What is being asked
List every line in this data where the string "from" occurs.

Material to process
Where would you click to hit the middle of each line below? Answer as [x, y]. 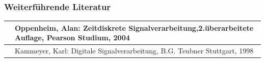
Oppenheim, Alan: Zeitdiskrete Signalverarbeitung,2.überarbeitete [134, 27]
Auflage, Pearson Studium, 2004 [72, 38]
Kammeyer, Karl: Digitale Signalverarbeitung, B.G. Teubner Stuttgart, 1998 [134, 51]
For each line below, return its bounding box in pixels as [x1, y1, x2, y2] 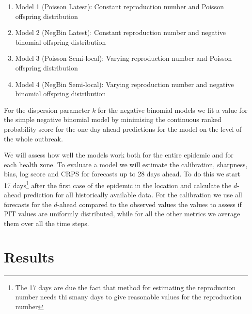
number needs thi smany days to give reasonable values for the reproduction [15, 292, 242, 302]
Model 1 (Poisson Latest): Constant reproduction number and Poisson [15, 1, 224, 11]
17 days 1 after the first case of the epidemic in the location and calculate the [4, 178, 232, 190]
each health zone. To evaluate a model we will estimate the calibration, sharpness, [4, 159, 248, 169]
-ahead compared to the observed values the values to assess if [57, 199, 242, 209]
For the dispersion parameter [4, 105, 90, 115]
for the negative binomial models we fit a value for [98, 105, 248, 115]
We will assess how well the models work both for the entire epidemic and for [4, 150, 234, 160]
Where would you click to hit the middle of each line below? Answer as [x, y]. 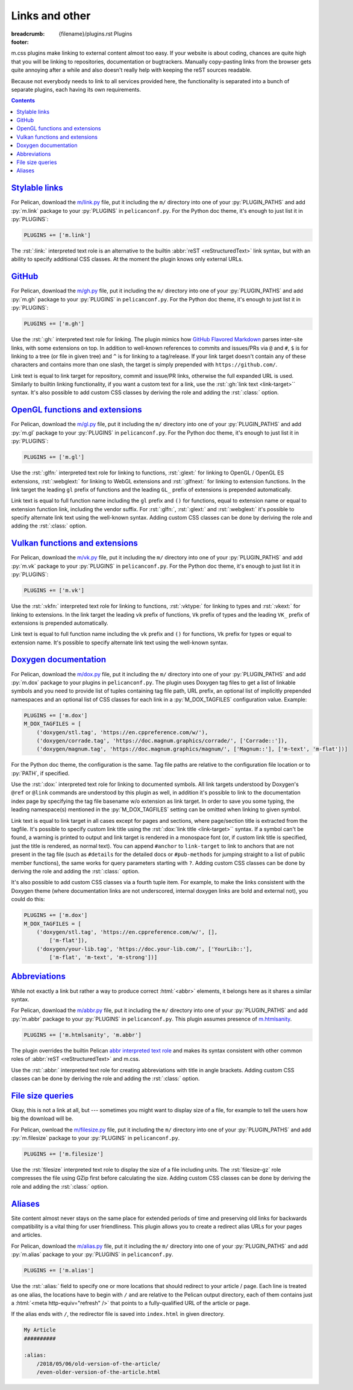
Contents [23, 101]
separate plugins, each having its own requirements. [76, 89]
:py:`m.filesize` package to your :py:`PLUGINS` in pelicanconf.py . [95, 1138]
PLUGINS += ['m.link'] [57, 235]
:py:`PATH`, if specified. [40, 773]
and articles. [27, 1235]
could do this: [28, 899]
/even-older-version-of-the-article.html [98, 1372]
--
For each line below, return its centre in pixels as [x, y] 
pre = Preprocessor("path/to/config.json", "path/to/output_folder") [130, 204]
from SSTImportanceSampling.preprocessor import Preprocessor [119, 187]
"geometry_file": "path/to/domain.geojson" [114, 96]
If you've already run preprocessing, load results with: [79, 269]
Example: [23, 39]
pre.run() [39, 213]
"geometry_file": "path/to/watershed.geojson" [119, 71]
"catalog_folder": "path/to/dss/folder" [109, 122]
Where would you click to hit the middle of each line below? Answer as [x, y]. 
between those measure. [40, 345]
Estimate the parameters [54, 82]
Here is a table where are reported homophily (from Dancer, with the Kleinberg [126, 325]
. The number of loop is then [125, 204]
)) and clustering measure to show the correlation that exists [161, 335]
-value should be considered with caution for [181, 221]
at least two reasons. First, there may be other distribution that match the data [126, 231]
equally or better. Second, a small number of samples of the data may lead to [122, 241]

Task solution
from SSTImportanceSampling.preprocessor import Preprocessor [119, 187]
Here is a table where are reported homophily (from Dancer, with the Kleinberg [126, 325]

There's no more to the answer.